The corporate world is a little nervous about the One Laptop Per Child project and here is some recent evidence of that.
Although the plan was always for the little green box to run open source software, it seems the design was changed at the last minute to permit someone to put Windows on it instead.
The alteration was minor, adding just an SD card slot, but probably due to a lot of lobbying (maybe some bribes?) from the Big Monopoly in Redmond.
Friday, the project’s CTO Mary Lou Jespen conceded that the hardware changes were mandated in order to allow developers to run “software that’s not the most trim, svelte software in the world.” While Jepsen didn’t specifically mention Microsoft’s influence in the addition of the card slot, she did say that Redmond was busy hacking up a version of Windows to run on the XO.
It will be interesting to see what kind of hacked up version of Windows they get running on this machine.
And then there’s an editorial from something called the Globalisation Institute in which they declare the “very worst idea in international development circles is the One Laptop Per Child scheme being fronted by academic Nicholas Negroponte”.
Ouch!

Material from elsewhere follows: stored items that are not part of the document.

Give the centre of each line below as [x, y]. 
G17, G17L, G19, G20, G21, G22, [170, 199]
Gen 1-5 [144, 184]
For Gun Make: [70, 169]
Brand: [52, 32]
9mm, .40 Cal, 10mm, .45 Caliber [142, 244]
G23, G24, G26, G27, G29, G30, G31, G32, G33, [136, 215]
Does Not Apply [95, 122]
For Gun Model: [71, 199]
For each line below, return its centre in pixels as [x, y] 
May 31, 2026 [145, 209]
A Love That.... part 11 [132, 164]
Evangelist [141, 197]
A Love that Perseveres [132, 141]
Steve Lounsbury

Watch out for those “academics”.
As near as I can figure, their primary complaint is that business isn’t running this show, noting that this will be a “monopoly type of computer for two billion children across the developing world”.

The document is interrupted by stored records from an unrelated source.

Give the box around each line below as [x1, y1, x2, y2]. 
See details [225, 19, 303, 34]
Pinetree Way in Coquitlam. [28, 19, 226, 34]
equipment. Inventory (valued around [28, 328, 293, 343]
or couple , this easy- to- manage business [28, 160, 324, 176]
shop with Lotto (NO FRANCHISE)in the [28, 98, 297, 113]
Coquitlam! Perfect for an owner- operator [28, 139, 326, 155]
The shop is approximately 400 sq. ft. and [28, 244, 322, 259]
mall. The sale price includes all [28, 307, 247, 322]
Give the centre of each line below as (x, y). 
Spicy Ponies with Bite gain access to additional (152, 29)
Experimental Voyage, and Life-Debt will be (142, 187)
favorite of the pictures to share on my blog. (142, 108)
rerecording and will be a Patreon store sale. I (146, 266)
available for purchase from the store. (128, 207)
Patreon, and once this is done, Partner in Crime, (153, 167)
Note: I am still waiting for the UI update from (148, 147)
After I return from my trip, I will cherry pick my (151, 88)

They, like many others in the corporate world (including the BM), have missed key points about OLPC, which their mission statement spell out in clear language that even the people at “Europe’s global think tank” should be able to understand.
OLPC is not, at heart, a technology program, nor is the XO a product in any conventional sense of the word. OLPC is a non-profit organization providing a means to an end–an end that sees children in even the most remote regions of the globe being given the opportunity to tap into their own potential, to be exposed to a whole world of ideas, and to contribute to a more productive and saner world community.